Allopurinol in my experience is used to prevent gout while colcachine is used to treat outbreaks of gout. I've only needed colcachine twice in over 15 years. Allopurinol keeps the uric acid level in the normal range. Colcachine in my experience has not been needed beyond 2-3 days to get the uric acid level back in the normal range.

Graham49• in reply toadlerman6 years ago

I note that Colchicine also appears to have anti cancer properties, see paper below.

Wolters Kluwer Health

Colchicine Significantly Reduces Incident Cancer in Gout Male Patients

A 12-Year Cohort Study

Ming-Chun Kuo, MD, Shun-Jen Chang, PhD, and Ming-Chia Hsieh, MD, PhD

Additional article information

Abstract

Patients with gout are more likely to develop most cancers than subjects without gout. Colchicine has been used for the treatment and prevention of gouty arthritis and has been reported to have an anticancer effect in vitro. However, to date no study has evaluated the relationship between colchicine use and incident cancers in patients with gout.
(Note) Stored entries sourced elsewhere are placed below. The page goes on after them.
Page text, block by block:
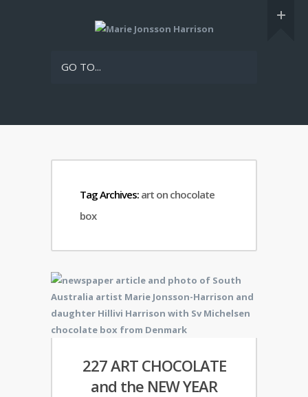
GO TO...
Tag Archives: art on chocolate
box
227 ART CHOCOLATE
and the NEW YEAR
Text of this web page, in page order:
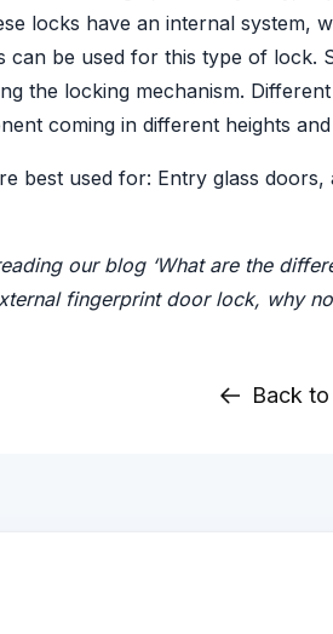
locks have an internal system,
can be used for this type of lock.
the locking mechanism.
coming in different heights
best used for: Entry glass
our blog ‘What are the
fingerprint door lock, why
Back
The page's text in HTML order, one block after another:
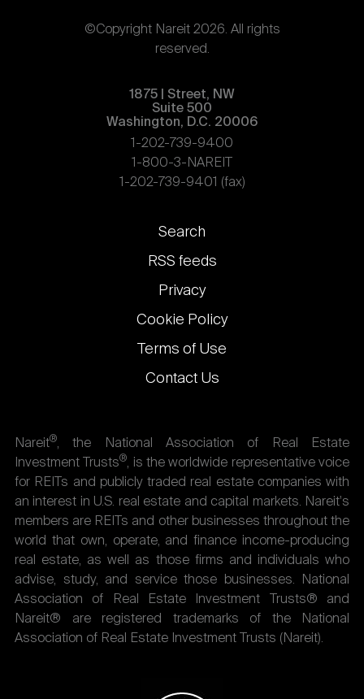
©Copyright Nareit 2026. All rights
reserved.
1875 | Street, NW
Suite 500
Washington, D.C. 20006
1-202-739-9400
1-800-3-NAREIT
1-202-739-9401 (fax)
Footer
links
Search
RSS feeds
Privacy
Cookie Policy
Terms of Use
Contact Us
Nareit®, the National Association of Real Estate
Investment Trusts®, is the worldwide representative voice
for REITs and publicly traded real estate companies with
an interest in U.S. real estate and capital markets. Nareit's
members are REITs and other businesses throughout the
world that own, operate, and finance income-producing
real estate, as well as those firms and individuals who
advise, study, and service those businesses. National
Association of Real Estate Investment Trusts® and
Nareit® are registered trademarks of the National
Association of Real Estate Investment Trusts (Nareit).
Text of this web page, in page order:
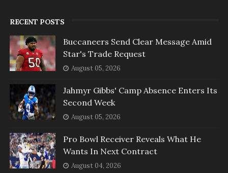
RECENT POSTS
Buccaneers Send Clear Message Amid
Star's Trade Request
August 05, 2026
Jahmyr Gibbs' Camp Absence Enters Its
Second Week
August 05, 2026
Pro Bowl Receiver Reveals What He
Wants In Next Contract
August 04, 2026
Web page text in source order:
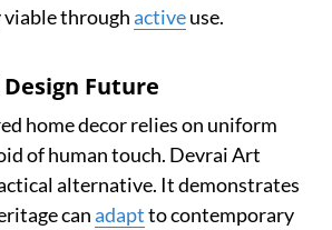
throughactiveuse.
Future
home decor relies on uniform
of human touch. Devrai Art
alternative. It demonstrates
canadaptto contemporary
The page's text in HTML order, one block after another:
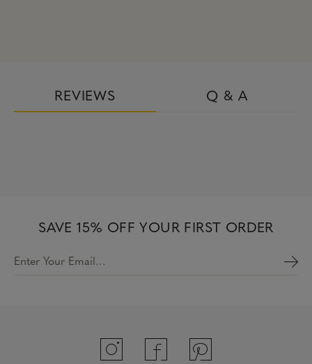
REVIEWS Q & A
SAVE 15% OFF YOUR FIRST ORDER
Enter Your Email…
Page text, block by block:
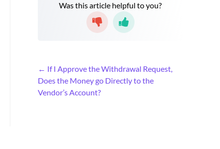
Was this article helpful to you?
D
o
c
← If I Approve the Withdrawal Request,
Does the Money go Directly to the
Vendor’s Account?
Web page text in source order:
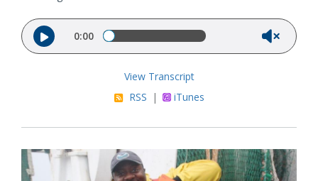
Audio file
0:00
View Transcript
RSS | iTunes
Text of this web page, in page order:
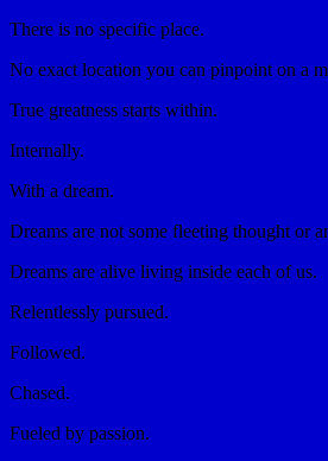
There is no specific place.
No exact location you can pinpoint on a
True greatness starts within.
Internally.
With a dream.
Dreams are not some fleeting thought or
Dreams are alive living inside each of us.
Relentlessly pursued.
Followed.
Chased.
Fueled by passion.
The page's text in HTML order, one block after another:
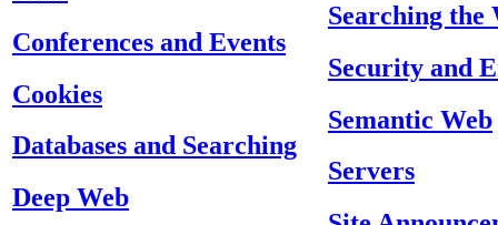
Conferences and Events
Cookies
Databases and Searching
Deep Web
Searching the
Security and
Semantic Web
Servers
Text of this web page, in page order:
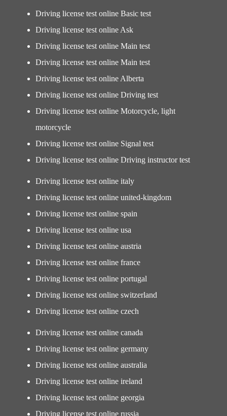
Driving license test online Basic test
Driving license test online Ask
Driving license test online Main test
Driving license test online Main test
Driving license test online Alberta
Driving license test online Driving test
Driving license test online Motorcycle, light
motorcycle
Driving license test online Signal test
Driving license test online Driving instructor test
Driving license test online italy
Driving license test online united-kingdom
Driving license test online spain
Driving license test online usa
Driving license test online austria
Driving license test online france
Driving license test online portugal
Driving license test online switzerland
Driving license test online czech
Driving license test online canada
Driving license test online germany
Driving license test online australia
Driving license test online ireland
Driving license test online georgia
Driving license test online russia
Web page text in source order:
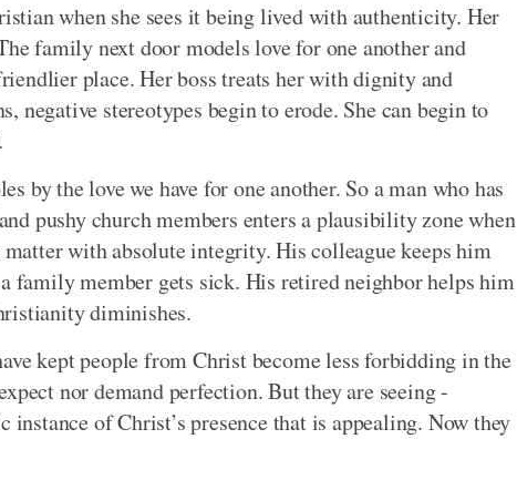
when she sees it being lived with authenticity. Her
family next door models love for one another and
place. Her boss treats her with dignity and
negative stereotypes begin to erode. She can begin to
by the love we have for one another. So a man who has
pushy church members enters a plausibility zone when
with absolute integrity. His colleague keeps him
family member gets sick. His retired neighbor helps him
diminishes.
kept people from Christ become less forbidding in the
nor demand perfection. But they are seeing -
of Christ’s presence that is appealing. Now they

This study enrolled male patients with gout identified in Taiwan's National Health Insurance Database for the years 1998 to 2011. Each gout patient was matched with 4 male controls by age and by month and year of first diagnosis, and was followed up until 2011. The study excluded those who were diagnosed with diabetes or any type of cancer within the year following enrollment. We calculated hazard ratio (HR), aged-adjusted standardized incidence ratio, and incidence of 1000 person-years analyses to evaluate cancer risk. A total of 24,050 male patients with gout and 76,129 male nongout controls were included. Patients with gout had a higher rate of incident all-cause cancers than controls (6.68% vs 6.43%, P = 0.006). A total of 13,679 patients with gout were defined as having been ever-users of colchicine and 10,371 patients with gout were defined as being never-users of colchicine. Ever-users of colchicine had a significantly lower HR of incident all-cause cancers than never-users of colchicine after adjustment for age (HR = 0.85, 95% CI = 0.77–0.94; P = 0.001). In conclusion, colchicine use was associated with a decreased risk of incident all-cause cancers in male Taiwanese patients with gout.